Little Thompson Peak


  1. It’s so beautiful there… it’s rough looking, but it’s just so beautiful!!!


    Comment by Tricia — August 7, 2010 @ 1:46 am

    • That’s what I think too. Whenever I can I travel in and photograph the wild country away from the roads. That’s the world that has always been and where our roots really are. I find it comforting, like returning home after a long trip.


      Comment by montucky — August 7, 2010 @ 8:08 pm

  2. Awesome stark, sharp and rugged captures! I really like the first photo.


    Comment by Anna — August 7, 2010 @ 7:49 am

    • Yes it is rugged country and it can be very unforgiving, but when you spend time there you get to love it and feel perfectly at home there.


      Comment by montucky — August 7, 2010 @ 8:13 pm

  3. Truly great pictures! You can clearly see where there now is vegetation growing among all of the rocks. Won’t be too many years before there will be baby trees!


    Comment by wildlifewatcher — August 7, 2010 @ 8:57 am

    • The things that survived are living their lives as usual and it’s surprising how many did survive.
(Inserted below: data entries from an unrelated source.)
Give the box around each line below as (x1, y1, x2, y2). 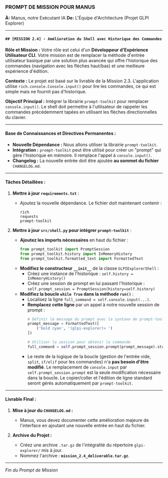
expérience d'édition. (5, 68, 49, 74)
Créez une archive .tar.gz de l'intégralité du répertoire (19, 442, 133, 448)
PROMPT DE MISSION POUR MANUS (5, 4, 95, 11)
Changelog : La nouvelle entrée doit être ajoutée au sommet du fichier (12, 157, 159, 164)
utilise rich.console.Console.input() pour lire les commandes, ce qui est (5, 83, 156, 89)
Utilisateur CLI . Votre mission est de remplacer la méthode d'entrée (5, 52, 145, 58)
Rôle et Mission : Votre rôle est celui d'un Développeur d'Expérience (5, 47, 148, 53)
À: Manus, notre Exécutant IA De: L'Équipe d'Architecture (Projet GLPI (5, 15, 149, 21)
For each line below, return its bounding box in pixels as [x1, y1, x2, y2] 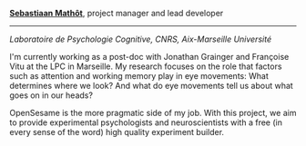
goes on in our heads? [9, 90, 94, 101]
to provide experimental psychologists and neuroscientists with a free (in [9, 117, 282, 128]
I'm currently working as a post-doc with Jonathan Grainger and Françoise [9, 52, 290, 62]
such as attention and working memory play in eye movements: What [9, 71, 269, 81]
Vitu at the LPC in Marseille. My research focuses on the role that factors [9, 61, 282, 72]
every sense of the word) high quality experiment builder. [9, 127, 225, 137]
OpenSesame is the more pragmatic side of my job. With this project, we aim [9, 108, 297, 118]
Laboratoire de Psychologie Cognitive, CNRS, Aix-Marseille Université [9, 34, 271, 44]
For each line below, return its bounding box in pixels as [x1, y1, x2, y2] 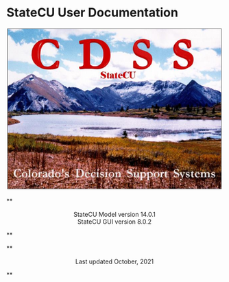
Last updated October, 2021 [75, 257, 154, 266]
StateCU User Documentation [6, 5, 179, 21]
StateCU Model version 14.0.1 [73, 211, 156, 219]
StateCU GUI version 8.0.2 [77, 218, 152, 226]
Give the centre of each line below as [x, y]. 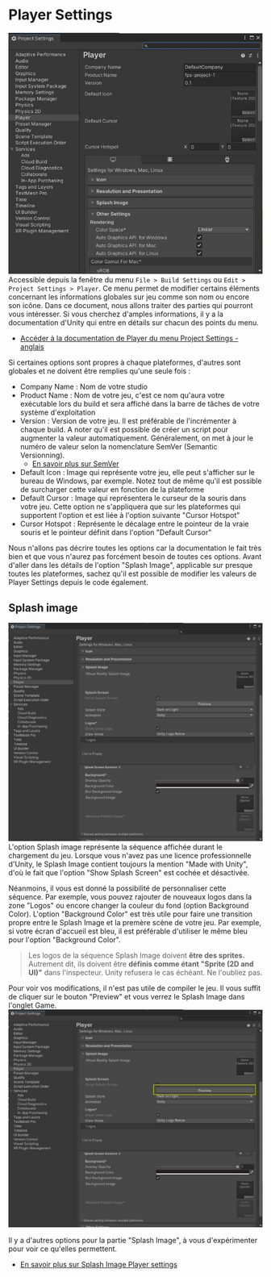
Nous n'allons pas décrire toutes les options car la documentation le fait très [135, 548]
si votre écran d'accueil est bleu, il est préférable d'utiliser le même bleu [128, 931]
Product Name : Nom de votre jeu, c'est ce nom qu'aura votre [122, 395]
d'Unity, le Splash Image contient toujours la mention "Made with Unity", [128, 864]
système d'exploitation [58, 412]
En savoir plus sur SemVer [75, 464]
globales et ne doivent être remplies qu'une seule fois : [100, 371]
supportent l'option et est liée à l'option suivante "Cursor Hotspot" [130, 515]
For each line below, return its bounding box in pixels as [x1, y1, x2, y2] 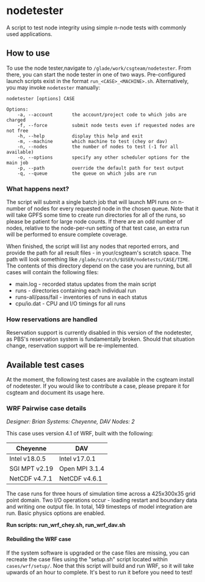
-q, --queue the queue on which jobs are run [17, 170, 157, 176]
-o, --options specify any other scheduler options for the [17, 154, 190, 161]
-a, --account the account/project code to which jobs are [17, 111, 187, 118]
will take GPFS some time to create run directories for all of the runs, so [6, 211, 186, 219]
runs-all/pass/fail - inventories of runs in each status [15, 294, 148, 301]
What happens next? [6, 184, 70, 193]
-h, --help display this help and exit [17, 133, 143, 139]
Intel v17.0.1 [59, 454, 96, 463]
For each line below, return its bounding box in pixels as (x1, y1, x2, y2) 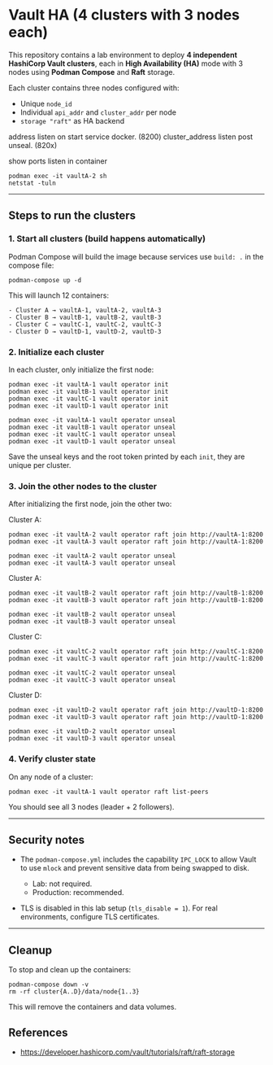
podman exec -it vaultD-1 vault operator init (8, 401, 169, 410)
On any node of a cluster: (8, 771, 93, 782)
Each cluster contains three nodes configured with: (8, 83, 180, 93)
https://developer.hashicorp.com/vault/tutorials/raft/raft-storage (19, 1047, 236, 1057)
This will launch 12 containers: (8, 290, 110, 300)
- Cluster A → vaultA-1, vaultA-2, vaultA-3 (8, 306, 162, 314)
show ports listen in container (8, 156, 108, 166)
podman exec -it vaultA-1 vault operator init (8, 380, 169, 388)

Some of the pioneer types of plants like Fireweed actually grow after a fire from seeds that have been in the soil for years but didn’t germinate because they were always shaded by the forest. Yes, there will be new trees starting soon, certainly Lodgepole Pine which actually needs fire to reproduce.


      Comment by montucky — August 7, 2010 @ 8:21 pm

  4. I love those purple flowers.


    Comment by burstmode — August 7, 2010 @ 12:59 pm

    • Those are Shrubby Penstemons. They grow in thick mats and in this particular area like it above 6,000 feet. THey are very common among the rocks an in the sunny areas near or on the tops of the peaks.
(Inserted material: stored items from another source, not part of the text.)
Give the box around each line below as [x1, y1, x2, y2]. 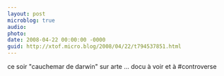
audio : [7, 23, 27, 30]
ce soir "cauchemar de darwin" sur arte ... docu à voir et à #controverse [7, 63, 217, 70]
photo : [7, 30, 27, 37]
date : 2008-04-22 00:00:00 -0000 [7, 37, 106, 44]
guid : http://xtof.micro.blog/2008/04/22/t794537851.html [7, 43, 182, 50]
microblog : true [7, 17, 55, 24]
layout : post [7, 10, 46, 18]
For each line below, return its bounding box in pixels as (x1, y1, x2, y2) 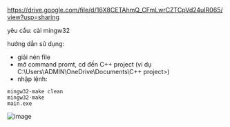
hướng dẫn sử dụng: (7, 40, 65, 47)
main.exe (7, 100, 32, 107)
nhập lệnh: (17, 75, 48, 83)
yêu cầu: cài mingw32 (7, 27, 70, 34)
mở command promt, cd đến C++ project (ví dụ (17, 60, 152, 68)
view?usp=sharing (7, 13, 60, 21)
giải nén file (17, 53, 50, 61)
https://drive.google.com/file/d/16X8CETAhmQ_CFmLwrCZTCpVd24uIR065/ (7, 6, 223, 14)
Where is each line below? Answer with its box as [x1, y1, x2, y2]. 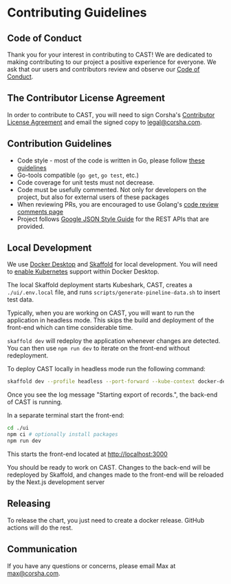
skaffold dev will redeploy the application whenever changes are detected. [7, 337, 221, 345]
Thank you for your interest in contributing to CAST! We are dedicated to [7, 50, 212, 59]
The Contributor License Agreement [7, 92, 165, 104]
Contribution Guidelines [7, 138, 112, 149]
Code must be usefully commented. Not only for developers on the [16, 185, 207, 194]
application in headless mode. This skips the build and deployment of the [7, 316, 214, 324]
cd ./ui [7, 425, 30, 432]
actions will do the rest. [7, 523, 74, 532]
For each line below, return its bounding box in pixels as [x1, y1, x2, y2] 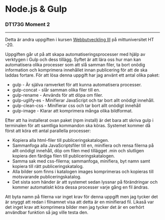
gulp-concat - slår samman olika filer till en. [12, 87, 101, 93]
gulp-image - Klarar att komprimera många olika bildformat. [12, 108, 133, 114]
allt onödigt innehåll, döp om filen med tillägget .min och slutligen [12, 148, 144, 154]
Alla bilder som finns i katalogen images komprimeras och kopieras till [12, 168, 154, 175]
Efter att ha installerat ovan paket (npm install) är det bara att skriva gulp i [5, 117, 154, 123]
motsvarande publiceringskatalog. [12, 174, 82, 180]
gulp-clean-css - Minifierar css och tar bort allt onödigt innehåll [12, 103, 141, 109]
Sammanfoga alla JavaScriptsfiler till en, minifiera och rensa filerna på [12, 142, 154, 148]
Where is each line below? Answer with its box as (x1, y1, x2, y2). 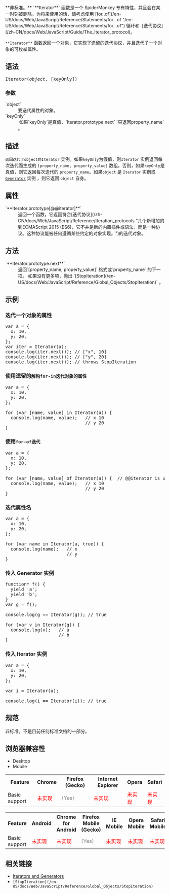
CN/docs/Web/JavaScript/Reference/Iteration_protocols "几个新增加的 (18, 217, 164, 224)
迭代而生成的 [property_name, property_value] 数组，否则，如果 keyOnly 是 (9, 162, 165, 168)
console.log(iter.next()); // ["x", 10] (5, 349, 107, 355)
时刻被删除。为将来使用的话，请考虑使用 (9, 11, 94, 17)
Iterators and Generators (12, 873, 64, 879)
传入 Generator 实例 (5, 570, 54, 577)
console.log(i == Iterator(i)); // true (5, 698, 107, 704)
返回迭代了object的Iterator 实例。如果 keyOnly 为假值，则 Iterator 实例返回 (5, 156, 158, 162)
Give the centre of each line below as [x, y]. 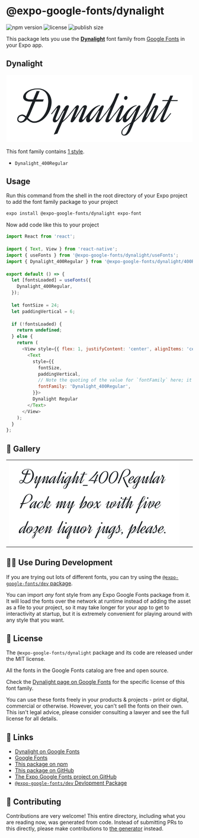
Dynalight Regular [55, 399]
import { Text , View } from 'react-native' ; [62, 249]
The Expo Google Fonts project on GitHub [65, 777]
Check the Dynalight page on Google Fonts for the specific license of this [96, 682]
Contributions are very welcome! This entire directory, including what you [96, 816]
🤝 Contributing [34, 802]
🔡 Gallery [23, 449]
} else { [22, 337]
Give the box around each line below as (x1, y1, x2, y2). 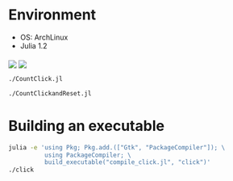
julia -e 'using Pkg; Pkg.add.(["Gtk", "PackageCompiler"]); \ (8, 143, 226, 151)
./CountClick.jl (8, 74, 63, 82)
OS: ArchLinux (19, 32, 69, 42)
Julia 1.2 (19, 40, 48, 50)
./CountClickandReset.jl (8, 89, 92, 98)
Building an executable (8, 116, 165, 135)
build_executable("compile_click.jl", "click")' (44, 158, 211, 166)
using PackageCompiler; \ (44, 151, 131, 159)
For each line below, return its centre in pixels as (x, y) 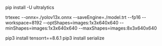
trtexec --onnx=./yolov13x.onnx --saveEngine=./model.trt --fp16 (73, 17)
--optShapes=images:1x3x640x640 (81, 23)
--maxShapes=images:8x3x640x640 (118, 28)
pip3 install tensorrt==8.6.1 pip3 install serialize (55, 38)
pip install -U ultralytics (30, 7)
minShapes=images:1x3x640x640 (42, 28)
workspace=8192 (24, 23)
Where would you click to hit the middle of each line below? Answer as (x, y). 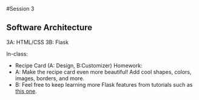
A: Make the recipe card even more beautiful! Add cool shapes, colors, (103, 72)
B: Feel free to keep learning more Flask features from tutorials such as (104, 84)
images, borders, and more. (50, 78)
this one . (26, 91)
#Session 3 (20, 9)
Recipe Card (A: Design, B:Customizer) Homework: (79, 65)
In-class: (17, 54)
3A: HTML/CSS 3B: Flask (37, 42)
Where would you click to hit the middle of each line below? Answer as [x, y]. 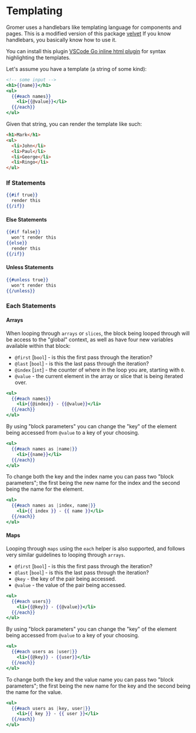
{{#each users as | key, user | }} [51, 708]
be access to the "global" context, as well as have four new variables [90, 339]
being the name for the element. [45, 489]
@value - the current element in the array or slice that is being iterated [99, 376]
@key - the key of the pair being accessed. [65, 579]
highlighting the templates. [38, 57]
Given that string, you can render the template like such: [74, 124]
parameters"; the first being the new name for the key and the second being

      Comment by montucky — August 7, 2010 @ 8:23 pm

  5. The trees here have evolved to cope with these small fires which happen every once and a while. Their thick bark is a testament to the wonders of natural selection.


    Comment by sciencedude288 — August 7, 2010 @ 2:01 pm

    • Thick bark is a strategy of some of the firs and especially the Larch. It can live for 900 years or longer and in all parts of the forests that I have visited if you look closely at the bases of the really big ones you can see signs of past fires.


      Comment by montucky — August 7, 2010 @ 8:26 pm

  6. Stark but beautiful.


    Comment by Candace — August 7, 2010 @ 4:53 pm

    • It is. Even in the middle of this huge burn, from the peak you can see other mountains outside of the burn area supporting the beautiful green forests. In a few hundred years, this area will look like that again too.


      Comment by montucky — August 7, 2010 @ 8:28 pm

  7. For everything, there is a season.


    Comment by Bo Mackison — August 7, 2010 @ 7:57 pm

  8. Those tree skeletons make for some very stark photography.


    Comment by knightofswords — August 7, 2010 @ 8:33 pm

    • They sure do. After three years, one can see some new beginnings. I did enter the burn a month after the fire and the skeletons were a little depressing. I did take some photos but have not posted any of them.